Postpartum thyroiditis and autoimmune thyroiditis in women of childbearing age: recent insights and consequences for antenatal and postnatal care.

A F Muller1, H A Drexhage, A Berghout.   

Abstract

Postpartum thyroiditis is a syndrome of transient or permanent thyroid dysfunction occurring in the first year after delivery and based on an autoimmune inflammation of the thyroid. The prevalence ranges from 5-7%. We discuss the role of antibodies (especially thyroid peroxidase antibodies), complement, activated T cells, and apoptosis in the outbreak of postpartum thyroiditis. Postpartum thyroiditis is conceptualized as an acute phase of autoimmune thyroid destruction in the context of an existing and ongoing process of thyroid autosensitization. From pregnancy an enhanced state of immune tolerance ensues. A rebound reaction to this pregnancy-associated immune suppression after delivery explains the aggravation of autoimmune syndromes in the puerperal period, e.g., the occurrence of clinically overt postpartum thyroiditis.
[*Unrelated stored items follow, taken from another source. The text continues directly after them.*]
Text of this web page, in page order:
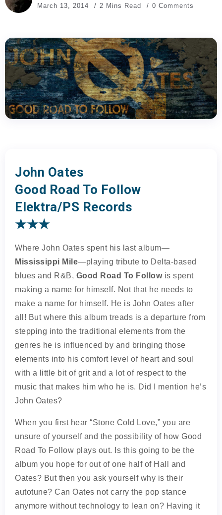
March 13, 2014 2 Mins Read 0 Comments
John Oates
Good Road To Follow
Elektra/PS Records
★★★
Where John Oates spent his last album—
Mississippi Mile—playing tribute to Delta-based
blues and R&B, Good Road To Followis spent
making a name for himself. Not that he needs to
make a name for himself. He is John Oates after
all! But where this album treads is a departure from
stepping into the traditional elements from the
genres he is influenced by and bringing those
elements into his comfort level of heart and soul
with a little bit of grit and a lot of respect to the
music that makes him who he is. Did I mention he’s
John Oates?
When you first hear “Stone Cold Love,” you are
unsure of yourself and the possibility of how Good
Road To Follow plays out. Is this going to be the
album you hope for out of one half of Hall and
Oates? But then you ask yourself why is their
autotune? Can Oates not carry the pop stance
anymore without technology to lean on? Having it

Low thyroid reserve due to autoimmune thyroiditis is increasingly recognized as a serious health problem. 1) Thyroid autoimmunity increases the probability of spontaneous fetal loss. 2) Thyroid failure due to autoimmune thyroiditis-often mild and subclinical-can lead to permanent and significant impairment in neuropsychological performance of the offspring. 3) Evidence is emerging that as women age subclinical hypothyroidism-as a sequel of postpartum thyroiditis-predisposes them to cardiovascular disease. Hence, postpartum thyroiditis is no longer considered a mild and transient disorder. Screening is considered.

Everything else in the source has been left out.